- VCD cover
- Directed by: George Kithu
- Starring: Vani Viswanath Vikram Nishanth Sagar Boban Alummoodan Lena
- Cinematography: Prathapan
- Edited by: B. Ajithkumar
- Music by: Berny-Ignatius
- Release date: 8 June 2000;
- Running time: 129 minutes
- Country: India
- Language: Malayalam

= Indriyam =

Indriyam is a 2000 Indian Malayalam-language horror film directed by George Kithu. The film is about a group of college friends who go into a haunted forest, with Vani Viswanath, Vikram, Nishanth Sagar, Boban Alummoodan and Lena appearing amongst others in the cast. It was dubbed and released in Tamil as Manthira Kottai in December 2000, shortly after the success of Sethu, in which Vikram had featured.

==Plot==
A college group of anthropology students go to the remote forest of Muthuvan Mala, under the oversight of Prof. Shankaranarayanan, in order to study the tribal life which had existed there. A student, Sunny, unknowingly unleashes the spirit of Neeli, who is a ghost seeking revenge against the Thripangod royal family, one of whom had killed her and her lover.
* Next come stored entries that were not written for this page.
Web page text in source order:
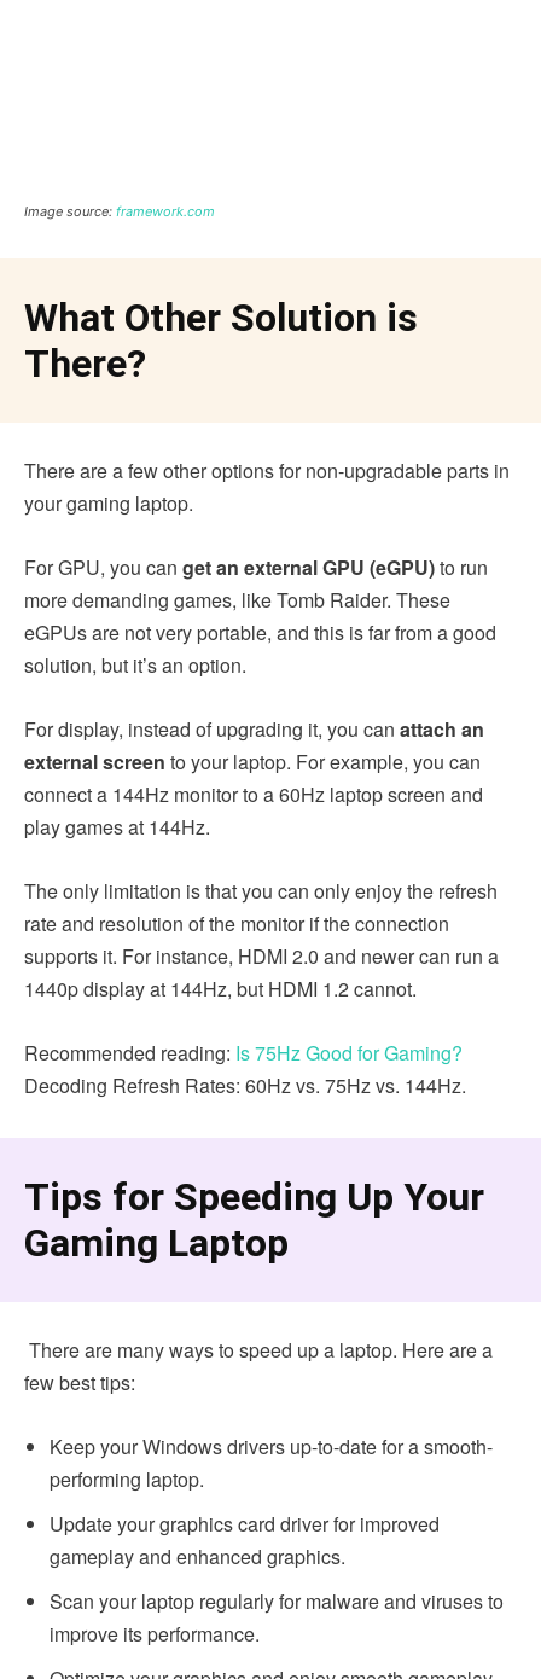
Image source: framework.com
What Other Solution is
There?
There are a few other options for non-upgradable parts in
your gaming laptop.
For GPU, you can get an external GPU (eGPU)to run
more demanding games, like Tomb Raider. These
eGPUs are not very portable, and this is far from a good
solution, but it’s an option.
For display, instead of upgrading it, you can attach an
external screen to your laptop. For example, you can
connect a 144Hz monitor to a 60Hz laptop screen and
play games at 144Hz.
The only limitation is that you can only enjoy the refresh
rate and resolution of the monitor if the connection
supports it. For instance, HDMI 2.0 and newer can run a
1440p display at 144Hz, but HDMI 1.2 cannot.
Recommended reading: Is 75Hz Good for Gaming?
Decoding Refresh Rates: 60Hz vs. 75Hz vs. 144Hz.
Tips for Speeding Up Your
Gaming Laptop
There are many ways to speed up a laptop. Here are a
few best tips:
Keep your Windows drivers up-to-date for a smooth-
performing laptop.
Update your graphics card driver for improved
gameplay and enhanced graphics.
Scan your laptop regularly for malware and viruses to
improve its performance.

Consequently, Neeli starts killing off the students one by one and the police call for sorcerer Vadakkedath Namboothiri to be summoned the ghost of neeli

==Release and reception==
After release, a film critic from indiainfo.com noted that "It has a creditable screenplay which develops the vendetta plot convincingly". In December 2000, the film was dubbed and released in Tamil as Manthira Kottai to make most of Vikram's newfound fame following the success of Sethu (1999).